Not versioning APIs from day one
Teams skip versioning because 'we only have one client.' Then a mobile app launches, a partner integration goes live, and suddenly you can't change anything without breaking someone. Adding versioning retroactively means migrating all existing clients — a painful, risky process.
✅Add /v1 to your base URL from the very first endpoint. It costs nothing upfront and saves enormous pain later. Even if you never need v2, the /v1 prefix is harmless.
Ignoring idempotency on financial operations
A payment endpoint without idempotency will double-charge customers on network retries. This isn't rare — it happens thousands of times per day at scale. Mobile networks drop connections constantly, and HTTP clients retry automatically.
✅Every POST endpoint that creates a resource or triggers a side effect should accept an Idempotency-Key header. Store key → result in Redis with a 24-48h TTL. Return the cached result on retry.
Using offset pagination at scale
Offset pagination works fine for the first few pages. But at page 5000 (OFFSET 100,000), the database scans and discards 100K rows before returning 20. Response times go from 5ms to 5 seconds. Users on infinite-scroll feeds hit this wall.
✅Use cursor-based pagination for any endpoint that could return more than a few thousand results. Encode the last item's ID (or timestamp) as the cursor. Use WHERE id > cursor instead of OFFSET.
Returning vague error messages
'Something went wrong' tells the developer nothing. 'Error: true' is even worse. Without structured errors, debugging requires reading server logs for every single issue. Support tickets pile up because users can't self-diagnose.
✅Every error response should include: HTTP status code, machine-readable error code, human-readable message, field-level details (for validation), and a request_id for log correlation. Follow a consistent structure across all endpoints.

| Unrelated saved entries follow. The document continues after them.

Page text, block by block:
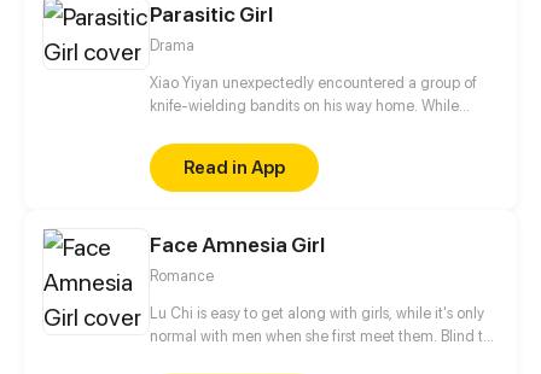
Parasitic Girl
Drama
Xiao Yiyan unexpectedly encountered a group of
knife-wielding bandits on his way home. While
hiding in a corner. When he woke up again, he
found his right arm crawling with wriggling
parasites, and he might be sucked dry by the
Read in App
Face Amnesia Girl
Romance
Lu Chi is easy to get along with girls, while it's only
normal with men when she first meet them. Blind to
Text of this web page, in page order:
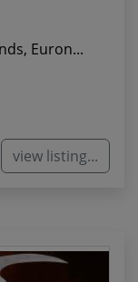
Euron...
view listing...
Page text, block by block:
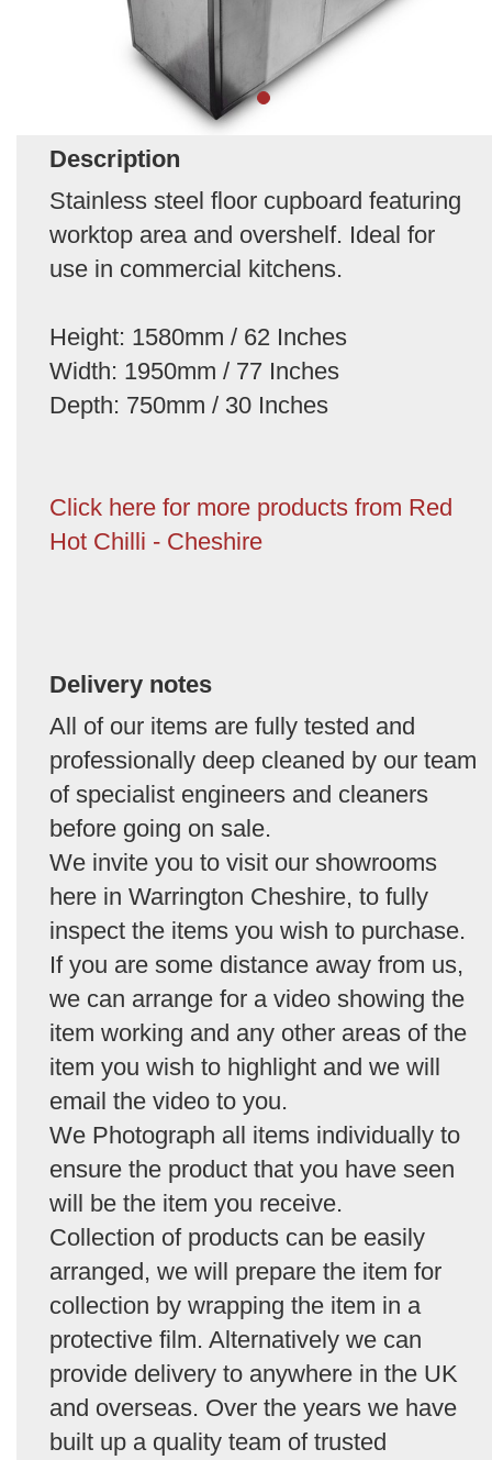
Description
Stainless steel floor cupboard featuring
worktop area and overshelf. Ideal for
use in commercial kitchens.
Height: 1580mm / 62 Inches
Width: 1950mm / 77 Inches
Depth: 750mm / 30 Inches
Click here for more products from Red
Hot Chilli - Cheshire
Delivery notes
All of our items are fully tested and
professionally deep cleaned by our team
of specialist engineers and cleaners
before going on sale.
We invite you to visit our showrooms
here in Warrington Cheshire, to fully
inspect the items you wish to purchase.
If you are some distance away from us,
we can arrange for a video showing the
item working and any other areas of the
item you wish to highlight and we will
email the video to you.
We Photograph all items individually to
ensure the product that you have seen
will be the item you receive.
Collection of products can be easily
arranged, we will prepare the item for
collection by wrapping the item in a
protective film. Alternatively we can
provide delivery to anywhere in the UK
and overseas. Over the years we have
built up a quality team of trusted
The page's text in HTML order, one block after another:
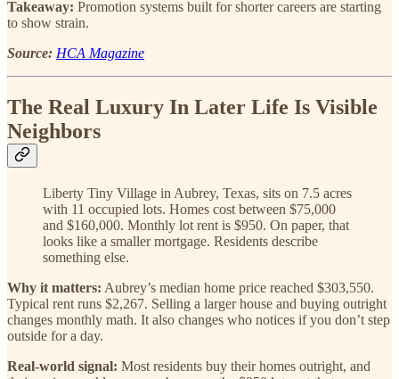
Takeaway: Promotion systems built for shorter careers are starting
to show strain.
Source: HCA Magazine
The Real Luxury In Later Life Is Visible
Neighbors
Liberty Tiny Village in Aubrey, Texas, sits on 7.5 acres
with 11 occupied lots. Homes cost between $75,000
and $160,000. Monthly lot rent is $950. On paper, that
looks like a smaller mortgage. Residents describe
something else.
Why it matters: Aubrey’s median home price reached $303,550.
Typical rent runs $2,267. Selling a larger house and buying outright
changes monthly math. It also changes who notices if you don’t step
outside for a day.
Real-world signal: Most residents buy their homes outright, and
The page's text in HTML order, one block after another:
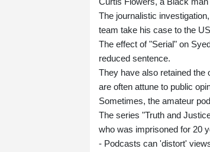
The journalistic
team take his case to the
The effect of "Serial" on
reduced sentence.
They have also retained the
are often attune to public
Sometimes, the amateur
The series "Truth and
who was imprisoned for 20
- Podcasts can 'distort'

No API contract between teams
Frontend builds against what they think the API returns. Backend builds what they think frontend needs. They integrate after 2 weeks and nothing matches — field names are different, types are wrong, optional fields are missing. Two weeks of rework.
✅Define the OpenAPI spec before writing code. Both teams review and agree on the contract. Frontend generates TypeScript types from the spec. Backend validates requests against the spec. Run contract tests in CI to catch drift.